- Episode no.: Season 35 Episode 12
- Directed by: Timothy Bailey
- Written by: Ryan Koh
- Production code: 35ABF05
- Original air date: February 25, 2024

Guest appearances
- Matt Berry as Chester Arborday; Rachel Bloom as Annette;

Episode features
- Commentary: Matt Groening Yeardley Smith; Matt Selman;

Episode chronology
| ← Previous "Frinkenstein's Monster" | Next → "Clan of the Cave Mom" |
- The Simpsons season 35

= Lisa Gets an F1 =

"Lisa Gets an F1" is the twelfth episode of the thirty-fifth season of the American animated television series The Simpsons, and the 762nd episode overall. It aired in the United States on Fox on February 25, 2024. The episode was directed by Timothy Bailey and written by Ryan Koh.

In this episode, Lisa begins go-kart racing to deal with her anxiety while Bart befriends her racing rival. Matt Berry and Rachel Bloom guest starred. The episode received positive reviews.

==Plot==
Lisa experiences anxiety as Homer recklessly drives her to her therapy appointment. Her therapist tells Homer and Marge that her anxiety is caused by Homer's behavior while driving. To face her fears, her therapist takes Lisa to a go-kart track and has Lisa drive around the track. She hit a wall of tires, which angers her, but she learns to drive and enjoys it.

Lisa begins to race professionally. Springfield is hosting the next leg of the international children's go-kart circuit, with racer Paolo being the favorite to win. The children attend Springfield Elementary School while they are in town. Bart decides to befriend Paolo for money. In the first race at the go-kart track, Lisa beats Paolo. Watching the race, Homer becomes worried about the dangers of Lisa driving. He later has a nightmare where he bombs Lisa off a track, and he blames himself for bad parenting. Lisa is angered when he unsuccessfully tries to stop her from racing.

The final race takes place on the streets of Springfield. Paolo learns that Bart is Lisa's brother, which ends their friendship. Bart learns that Paolo tampered with Lisa's kart. During the race, Lisa is in the lead, but her kart begins to fall apart. Homer drives his car onto the track and forces the kart to a stop as it crosses the finish line in first place. Homer and Lisa forgive each other.

==Production==
Matt Berry guest starred as Chester Arborday. Berry starred on creator Matt Groening's animated television series Disenchantment. Rachel Bloom reprised her role as Annette. Bloom first appeared in this role in the twenty-ninth season episode "Springfield Splendor." Dan Castellaneta also voiced the role of Paolo, Lisa's racing rival.

==Cultural references==
Homer's nightmare depicts the characters as parodies of the drivers in the video game series Mario Kart as they race on the Rainbow Road track. Lisa, Homer, Milhouse, Nelson, Ralph, and Sherri or Terri are depicted as Mario, Wario, Yoshi, Bowser, Toad, and Princess Peach, respectively. The sequence also depicts Yoshi Milhouse being attacked by a Blue shell. Homer later denies knowing what Mario Kart is.

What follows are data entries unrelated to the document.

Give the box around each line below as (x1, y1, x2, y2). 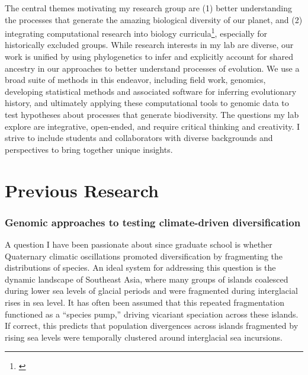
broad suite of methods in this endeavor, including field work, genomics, (5, 73, 266, 86)
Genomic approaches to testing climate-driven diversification (5, 214, 301, 229)
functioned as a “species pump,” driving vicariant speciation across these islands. (5, 307, 299, 320)
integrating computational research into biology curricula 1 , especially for (5, 25, 268, 39)
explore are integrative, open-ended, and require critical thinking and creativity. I (5, 120, 300, 132)
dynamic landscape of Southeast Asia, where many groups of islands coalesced (5, 273, 288, 285)
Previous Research (5, 178, 159, 202)
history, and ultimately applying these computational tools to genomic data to (5, 97, 289, 109)
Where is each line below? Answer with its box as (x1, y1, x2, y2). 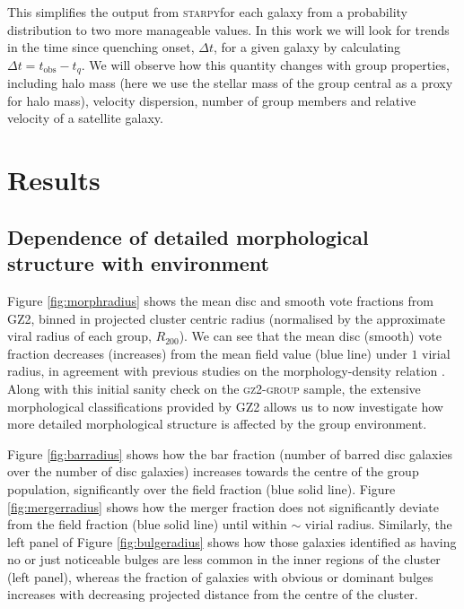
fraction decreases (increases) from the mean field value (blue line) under (7, 344, 407, 362)
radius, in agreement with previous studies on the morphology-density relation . (7, 361, 445, 380)
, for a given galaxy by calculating (213, 38, 401, 57)
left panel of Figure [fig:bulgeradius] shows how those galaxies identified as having (7, 532, 457, 551)
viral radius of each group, (7, 326, 152, 345)
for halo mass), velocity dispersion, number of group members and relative (7, 91, 416, 109)
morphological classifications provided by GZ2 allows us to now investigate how (7, 396, 443, 415)
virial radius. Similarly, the (304, 515, 452, 534)
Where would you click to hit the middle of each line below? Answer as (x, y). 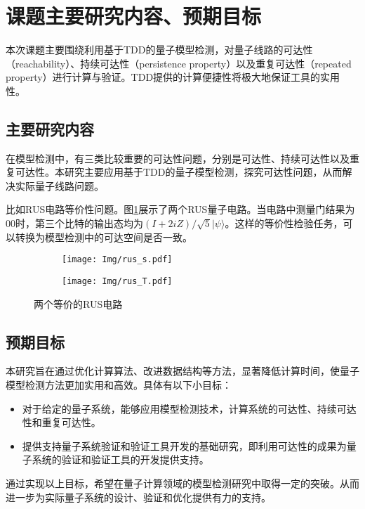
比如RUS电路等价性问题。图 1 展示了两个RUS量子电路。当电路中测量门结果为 (180, 209)
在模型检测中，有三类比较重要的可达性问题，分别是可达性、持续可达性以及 (178, 158)
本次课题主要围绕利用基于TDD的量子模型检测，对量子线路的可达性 (159, 50)
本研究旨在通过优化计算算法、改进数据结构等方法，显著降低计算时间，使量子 (182, 371)
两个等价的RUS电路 (78, 303)
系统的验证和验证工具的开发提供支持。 (120, 459)
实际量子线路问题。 (59, 185)
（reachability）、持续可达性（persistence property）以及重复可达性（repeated (179, 63)
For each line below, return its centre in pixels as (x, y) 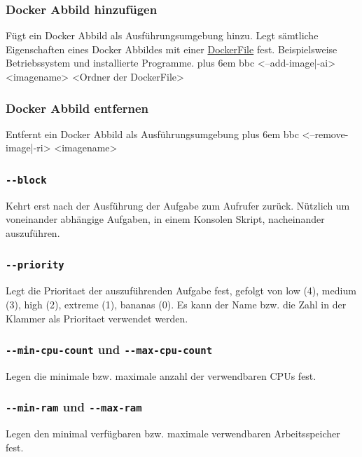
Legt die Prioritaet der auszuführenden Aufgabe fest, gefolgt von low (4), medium (181, 291)
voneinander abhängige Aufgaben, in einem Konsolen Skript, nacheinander (165, 219)
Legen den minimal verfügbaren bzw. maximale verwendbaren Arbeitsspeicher (173, 434)
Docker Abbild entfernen (77, 108)
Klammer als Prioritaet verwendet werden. (97, 318)
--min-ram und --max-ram (74, 407)
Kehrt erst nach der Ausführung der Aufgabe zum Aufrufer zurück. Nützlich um (178, 205)
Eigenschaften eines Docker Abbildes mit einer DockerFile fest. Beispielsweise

The episode's title is a reference to Formula One, commonly abbreviated "F1", and three previous episodes of the series: season ten's "Lisa Gets an "A"", season two's "Bart Gets an "F"" and "Bart's Dog Gets an "F"".

==Reception==
===Viewing figures===
The episode earned a 0.21 rating with 0.87 million viewers, which was the most-watched show on Fox that night.

===Critical response===
John Schwarz of Bubbleblabber gave the episode an 8.5 out of 10. He liked that an episode with a racing theme was the lead-out of a NASCAR event and highlighted Lisa's use of racing to deal with her anxiety. However, he thought Bart's role was added just to find a reason to include him in the episode.

Mike Celestino of Laughing Place thought the episode was funny and liked the animation of the action sequences. He also highlighted the performance by Matt Berry.